- Mon Repos Location of Mon Repos in Micoud District, Saint Lucia
- Coordinates (Mon Repos): 13°51′N 060°53′W﻿ / ﻿13.850°N 60.883°W
- Country: Saint Lucia
- District: Micoud District (formerly part of Praslin Quarter)
- Elevation: 81 m (266 ft)

Population
- • Total: 982

= Mon Repos, Saint Lucia =

Mon Repos is a village in Saint Lucia. It is located on the Atlantic coast of Saint Lucia, near Praslin, in Micoud District. It contains many communities, including Lumbard, Mamiku, La Pointe (including Paris Drive, Phiadel, Morne Bois-Den), Patience, Collie Town (Knockay Avenue), St. Marie, Vietnam, Malgretoute, Ryon and Piton.

==Facilities==
The village is the commercial center for these areas, housing a credit union, gas station, grocery and variety store, restaurants, a primary school, the St. Ann's Catholic Church and the Seventh Day Adventist Church, which operates a primary school. Three primary schools educate the village.

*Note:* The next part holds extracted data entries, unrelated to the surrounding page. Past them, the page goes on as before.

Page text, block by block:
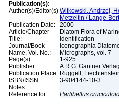
Publication(s):
Author(s)/Editor(s):Witkowski, Andrzej,
Metzeltin / Lange-
Publication Date:
2000
Article/Chapter
Title:
Diatom Flora of
Identification
Journal/Book
Name, Vol. No.:
Iconographia
Micrographs, vol. 7
Page(s):
1-925
Publisher:
A.R.G. Gantner
Publication Place: Ruggell,
ISBN/ISSN:
3-904144-10-3
Notes:
Reference for:
Parlibellus
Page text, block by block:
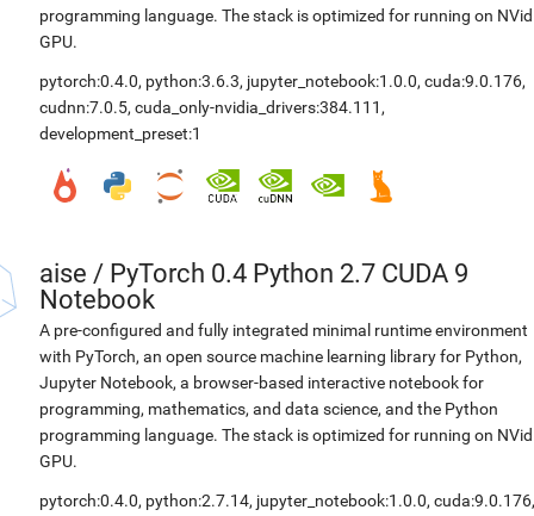
programming language. The stack is optimized for running on
GPU.
pytorch:0.4.0, python:3.6.3, jupyter_notebook:1.0.0, cuda:9.0.176,
cudnn:7.0.5, cuda_only-nvidia_drivers:384.111 ,
development_preset:1
aise / PyTorch 0.4 Python 2.7 CUDA 9
Notebook
A pre-configured and fully integrated minimal runtime environment
with PyTorch, an open source machine learning library for Python,
Jupyter Notebook, a browser-based interactive notebook for
programming, mathematics, and data science, and the Python
programming language. The stack is optimized for running on
GPU.
pytorch:0.4.0, python:2.7.14, jupyter_notebook:1.0.0, cuda:9.0.176,
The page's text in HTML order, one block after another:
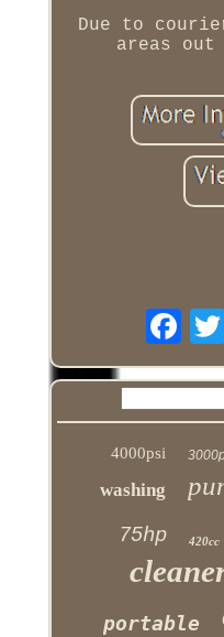
Due to
areas out
4000psi
washing
75hp 420cc
portable
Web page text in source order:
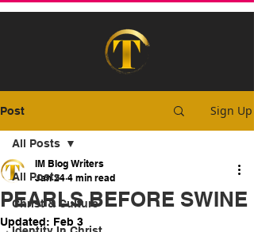
Post Sign Up
All Posts
Christ & Culture
All Posts
PEARLS BEFORE SWINE
IM Blog Writers
Jan 24 4 min read
Updated: Feb 3
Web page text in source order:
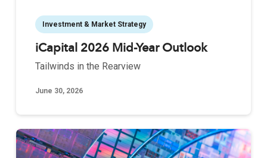
Investment & Market Strategy
iCapital 2026 Mid-Year Outlook
Tailwinds in the Rearview
June 30, 2026
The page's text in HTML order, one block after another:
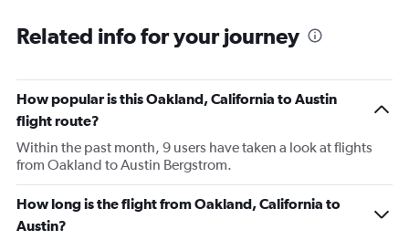
Related info for your journey
How popular is this Oakland, California to Austin
flight route?
Within the past month, 9 users have taken a look at flights
from Oakland to Austin Bergstrom.
How long is the flight from Oakland, California to
Austin?
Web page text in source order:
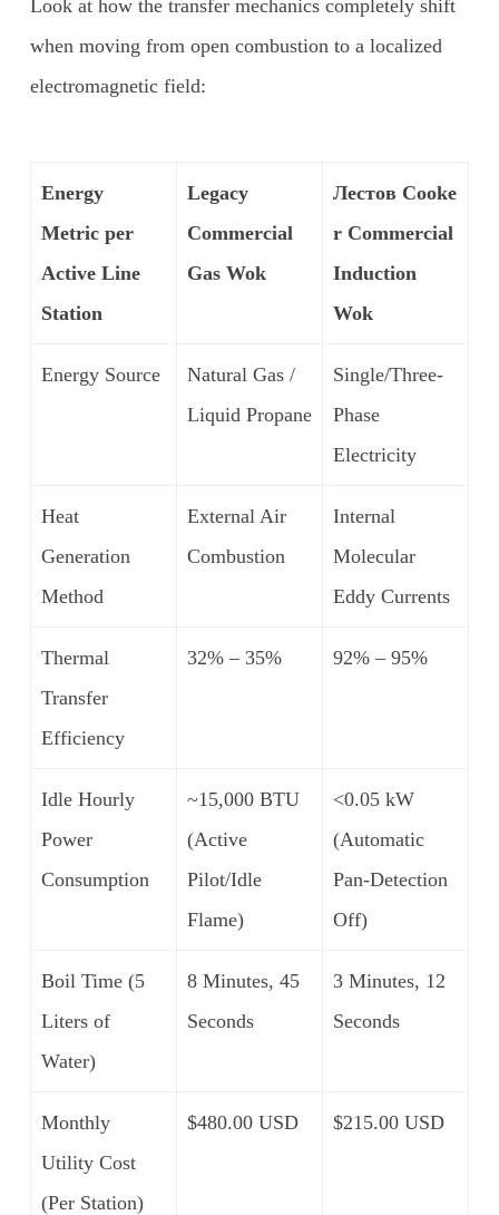
Look at how the transfer mechanics completely shift
when moving from open combustion to a localized
electromagnetic field:
Energy
Metric per
Active Line
Station
Legacy
Commercial
Gas Wok
Лестов Cooke
r Commercial
Induction
Wok
Energy Source
Natural Gas /
Liquid Propane
Single/Three-
Phase
Electricity
Heat
Generation
Method
External Air
Combustion
Internal
Molecular
Eddy Currents
Thermal
Transfer
Efficiency
32% – 35% 92% – 95%
Idle Hourly
Power
Consumption
~15,000 BTU
(Active
Pilot/Idle
Flame)
<0.05 kW
(Automatic
Pan-Detection
Off)
Boil Time (5
Liters of
Water)
8 Minutes, 45
Seconds
3 Minutes, 12
Seconds
Monthly
Utility Cost
(Per Station)
$480.00 USD $215.00 USD
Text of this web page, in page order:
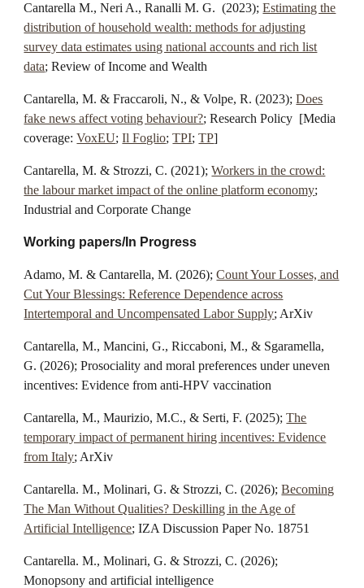
Cantarella M., Neri A., Ranalli M. G. (2023);Estimating the
distribution of household wealth: methods for adjusting
survey data estimates using national accounts and rich list
data;Review of Income and Wealth
Cantarella, M. & Fraccaroli, N., & Volpe, R. (2023);Does
fake news affect voting behaviour?;Research Policy [Media
coverage:VoxEU;Il Foglio;TPI;TP]
Cantarella, M. & Strozzi, C. (2021);Workers in the crowd:
the labour market impact of the online platform economy;
Industrial and Corporate Change
Working papers/In Progress
Adamo,M. & Cantarella, M.(2026);Count Your Losses, and
Cut Your Blessings: Reference Dependence across
Intertemporal and Uncompensated Labor Supply; ArXiv
Cantarella, M.,Mancini, G., Riccaboni, M., & Sgaramella,
G. (2026); Prosociality and moral preferences under uneven
incentives: Evidence from anti-HPV vaccination
Cantarella, M., Maurizio, M.C., & Serti, F. (2025);The
temporary impact of permanent hiring incentives: Evidence
from Italy; ArXiv
Cantarella. M., Molinari, G. & Strozzi, C. (2026);Becoming
The Man Without Qualities? Deskilling in the Age of
Artificial Intelligence; IZA Discussion Paper No. 18751
Cantarella. M., Molinari, G. & Strozzi, C. (2026);
Monopsony and artificial intelligence
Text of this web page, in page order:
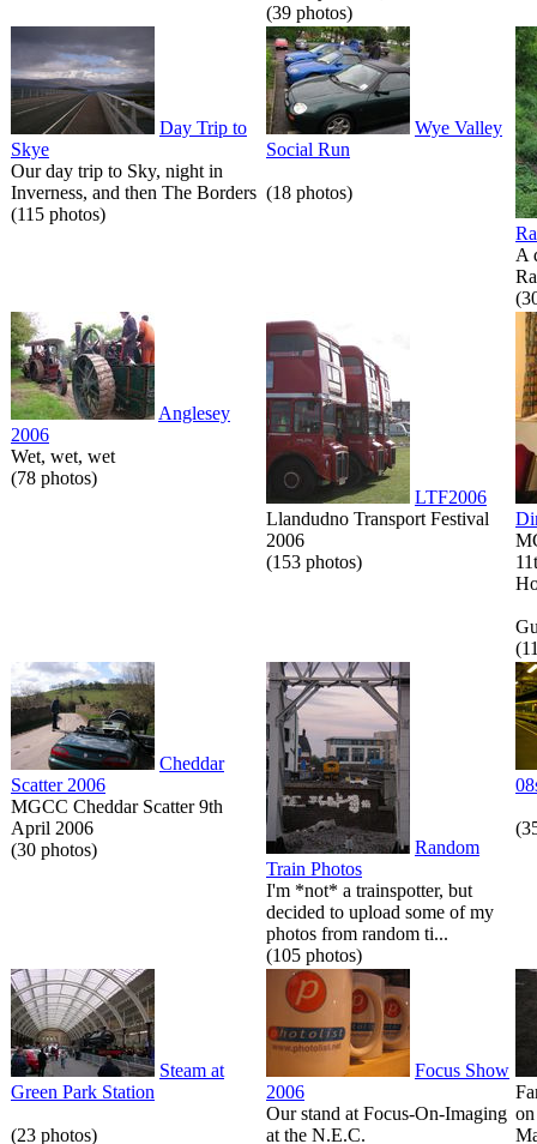
(39 photos)
Day Trip to
Skye
Our day trip to Sky, night in
Inverness, and then The Borders
(115 photos)
Wye Valley
Social Run
(18 photos)
A
Anglesey
2006
Wet, wet, wet
(78 photos)
LTF2006
Llandudno Transport Festival
2006
(153 photos)
Cheddar
Scatter 2006
MGCC Cheddar Scatter 9th
April 2006
(30 photos)
Random
Train Photos
I'm *not* a trainspotter, but
decided to upload some of my
photos from random ti...
(105 photos)
Steam at
Green Park Station
(23 photos)
Focus Show
2006
Our stand at Focus-On-Imaging
at the N.E.C.
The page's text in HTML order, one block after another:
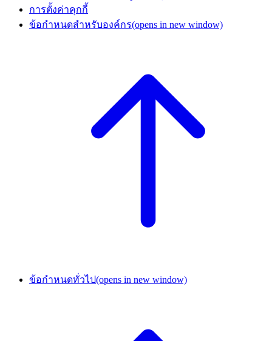
การตั้งค่าคุกกี้
ข้อกำหนดสำหรับองค์กร(opens in new window)
ข้อกำหนดทั่วไป(opens in new window)
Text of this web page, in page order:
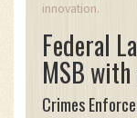
innovation.
Federal
MSB with
Crimes
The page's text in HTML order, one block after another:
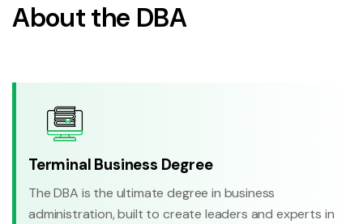
About the DBA
Terminal Business Degree
The DBA is the ultimate degree in business
administration, built to create leaders and experts in
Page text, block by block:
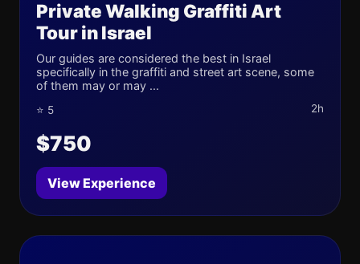
Private Walking Graffiti Art
Tour in Israel
Our guides are considered the best in Israel
specifically in the graffiti and street art scene, some
of them may or may ...
⭐ 5 2h
$750
View Experience
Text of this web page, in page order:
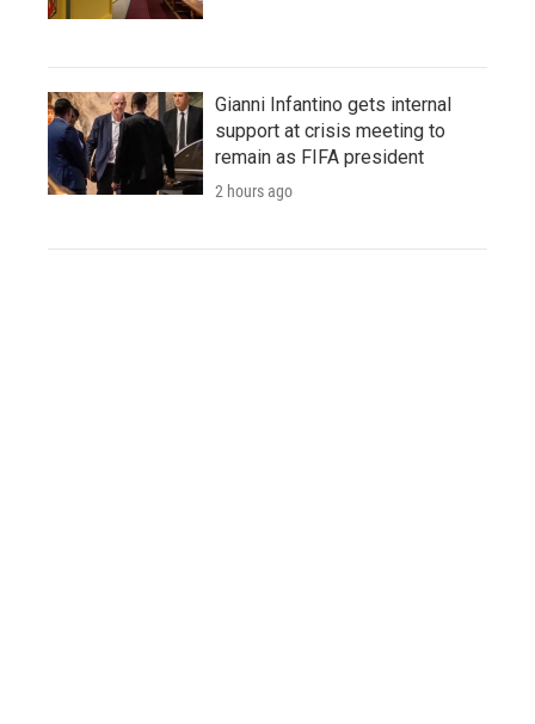
Gianni Infantino gets internal
support at crisis meeting to
remain as FIFA president
2 hours ago
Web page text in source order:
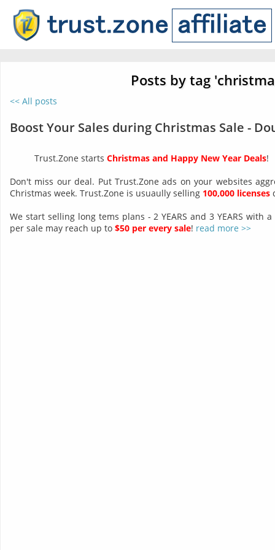
Posts by tag
<< All posts
Boost Your Sales during Christmas Sale -
Trust.Zone starts Christmas and Happy New Year Deals!
Don't miss our deal. Put Trust.Zone ads on your websites
Christmas week. Trust.Zone is usuaully selling 100,000 licenses
We start selling long tems plans - 2 YEARS and 3 YEARS with a
per sale may reach up to $50 per every sale! read more >>
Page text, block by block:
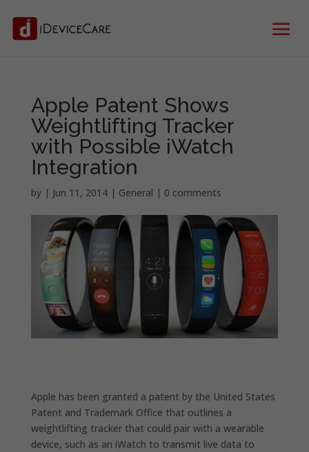
Apple Patent Shows
Weightlifting Tracker
with Possible iWatch
Integration
by | Jun 11, 2014| General | 0 comments
Apple has been granted a patent by the United States
Patent and Trademark Office that outlines a
weightlifting tracker that could pair with a wearable
device, such as an iWatch to transmit live data to
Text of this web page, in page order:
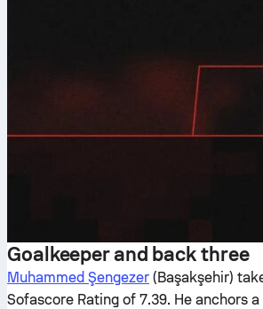
Goalkeeper and back three
Muhammed Şengezer (Başakşehir)
Sofascore Rating of 7.39. He anchors
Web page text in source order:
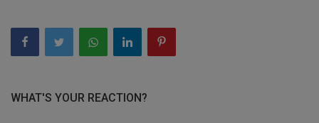
WHAT'S YOUR REACTION?
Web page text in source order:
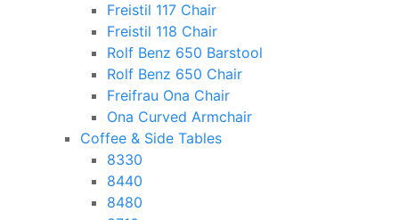
Freistil 117 Chair
Freistil 118 Chair
Rolf Benz 650 Barstool
Rolf Benz 650 Chair
Freifrau Ona Chair
Ona Curved Armchair
Coffee & Side Tables
8330
8440
8480
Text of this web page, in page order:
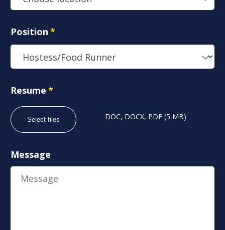
Position *
Resume *
Select files DOC, DOCX, PDF (5 MB)
Message

- Mon Repos (Roman Catholic) Combined School is located in the village.
- Patience Combined School, sits on the route to the Vietnamese community
- SDA primary school is also located in the village. It offers two day care centers and prechools.
- Smith's Preschool has operated the longest.

==Sports==
The Mon Repos Youth and Sports Council is made up of a committee, that promotes positive change and influences among the youth and community members. The council hosts events such as pageants and sports competitions including the annual Independence Road Relay. Most communities have a sports club and come together to compete in football, cricket, netball, and athletics.

==Politics==

Mon Repos is part of the Micoud North electoral area, which is represented in the House of Assembly of Saint Lucia.